The insular cortex’s role in speech articulation and swallowing mechanisms has been a more recent area of interest. Daniels et al. [2,3] published two studies addressing the role of the insular cortex in dysphagia. The initial study presented 16 patients, who had unilateral stroke and dysphagia, with documented lesions of the insula in 11 of the 16 patients [2]. They then reported on four additional patients with discrete unilateral insular lesions [3]. Three of the four patients demonstrated dysphagia by videofluroscopy [3]. In each of these three patients, the lesion site was the anterior insula as opposed to the one patient without dysphagia and a posterior insular lesion [3]. These results suggested the anterior insula as a more specific site of swallowing function. This seems to be reinforced by experience with direct stimulation on the anterior insula resulting in sensory responses in the mouth, throat and tongue [1].

The insula has also been implicated in the motor planning of speech [4]. Through computer reconstructions of lesions demonstrated on computed tomography (CT) and MRI, 25 stroke patients with a disorder in motor planning were each found to have a common insular lesion [4]. Although speech apraxia was not present in our case, it is likely that the insula plays a similar role in the motor planning of swallowing.

The cortical topography of human swallowing has also been demonstrated to have a bilateral representation [5]. Through cortical stimulation, it has been shown that individual muscle groups involved in swallowing are bilaterally represented on the motor and premotor cortex [5]. Given this finding, our patient with bilateral lesions would be expected to have a severe clinical course.

There are relatively few reported cases of bilateral insular cortex lesions, but a single published report demonstrated bilateral insular cortex infarctions that resulted in severe buccofacial apraxia and mutism [6]. On initial examination, that patient was found to have severe swallowing difficulties. The severity of dysphagia seen in that patient mirrors that experienced in the subject of this case report.

The exact mechanism by which the insular lesion results in dysphagia appears to involve multiple pathways. A primary component is related to the visceral input required to complete the swallowing process. The likely pathway crucial to this dysfunction would be between the insula and the NTS. A visceral sensory deficit, in combination with a disruption in the connections to the primary gustatory cortex and paravicellar division of the ventroposteromedial nucleus of the thalamus, would suggest a multifactorial cause of dysphagia from an insular lesion. Impairment of the connectivity between the insula and primary and supplementary motor cortices likely results in dysfunction of the motor planning of the swallowing mechanism.

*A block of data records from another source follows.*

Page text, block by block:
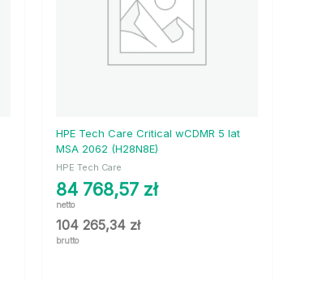
HPE Tech Care Critical wCDMR 5 lat
MSA 2062 (H28N8E)
HPE Tech Care
84 768,57 zł
netto
104 265,34 zł
brutto
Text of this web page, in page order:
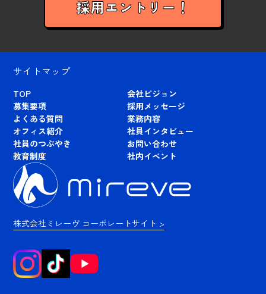
採用エントリー！
株式会社ミレーヴ コーポレートサイト >
サイトマップ
TOP
会社ビジョン
募集要項
採用メッセージ
よくある質問
業務内容
オフィス紹介
社員インタビュー
社員のつぶやき
お問い合わせ
教育制度
社内イベント
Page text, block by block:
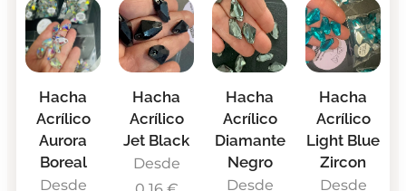
Hacha
Acrílico
Aurora
Boreal
Desde
Hacha
Acrílico
Jet Black
Desde
Hacha
Acrílico
Diamante
Negro
Desde
Hacha
Acrílico
Light Blue
Zircon
Desde
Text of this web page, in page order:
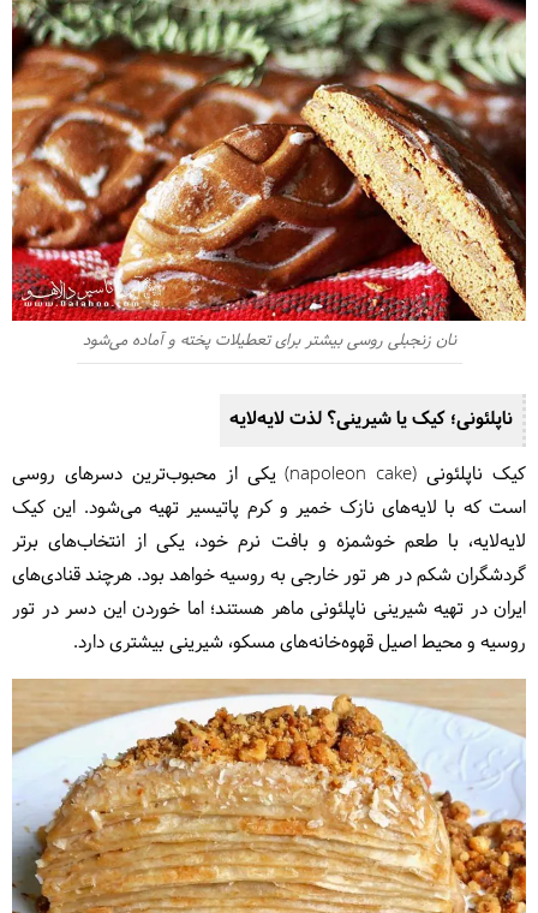
نان زنجبلی روسی بیشتر برای تعطیلات پخته و آماده می‌شود
ناپلئونی؛ کیک یا شیرینی؟ لذت لایه‌لایه
کیک ناپلئونی (napoleon cake) یکی از محبوب‌ترین دسرهای روسی
است که با لایه‌های نازک خمیر و کرم پاتیسیر تهیه می‌شود. این کیک
لایه‌لایه، با طعم خوشمزه و بافت نرم خود، یکی از انتخاب‌های برتر
گردشگران شکم در هر تور خارجی به روسیه خواهد بود. هرچند قنادی‌های
ایران در تهیه شیرینی ناپلئونی ماهر هستند؛ اما خوردن این دسر در تور
روسیه و محیط اصیل قهوه‌خانه‌های مسکو، شیرینی بیشتری دارد.
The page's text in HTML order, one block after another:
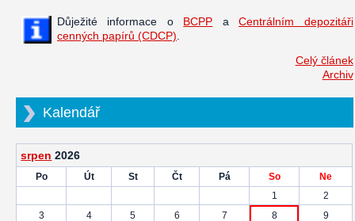
Důježité informace o BCPP aCentrálním depozitáři
cenných papírů (CDCP)
Celý článek
Archiv
Kalendář
srpen 2026
Po Út St Čt Pá So
Ne
1
2
3
4 5 6 7 8
9
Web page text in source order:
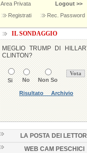
Area Privata
Logout >>
Registrati
Rec. Password
IL SONDAGGIO
LA POSTA DEI LETTORI
WEB CAM PESCHICI
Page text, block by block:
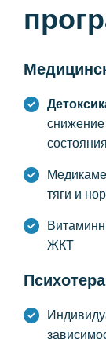
снижение
состояния
тяги и
ЖКТ
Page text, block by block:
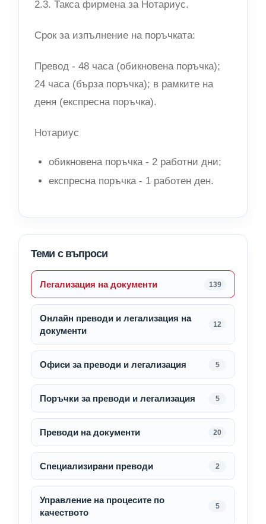
2.3. Такса фирмена за Нотариус.
Срок за изпълнение на поръчката:
Превод - 48 часа (обикновена поръчка);
24 часа (бърза поръчка); в рамките на
деня (експресна поръчка).
Нотариус
обикновена поръчка - 2 работни дни;
експресна поръчка - 1 работен ден.
Теми с въпроси
Легализация на документи 139
Онлайн преводи и легализация на
документи
12
Офиси за преводи и легализация 5
Поръчки за преводи и легализация 5
Преводи на документи 20
Специализирани преводи 2
Управление на процесите по
качеството
5
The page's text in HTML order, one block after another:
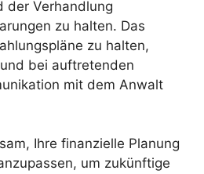
der Verhandlung
zu halten. Das
zu halten,
bei auftretenden
mit dem Anwalt
Ihre finanzielle Planung
um zukünftige

Our patient demonstrates the importance of the insula in the mechanics of swallowing. The areas of involvement in this patient included both anterior and posterior insular cortical and subcortical regions resulting in disruption of the various connections described above. To our knowledge this case represents only the second case to document the severity of deficits that can occur with bilateral insular cortex lesions.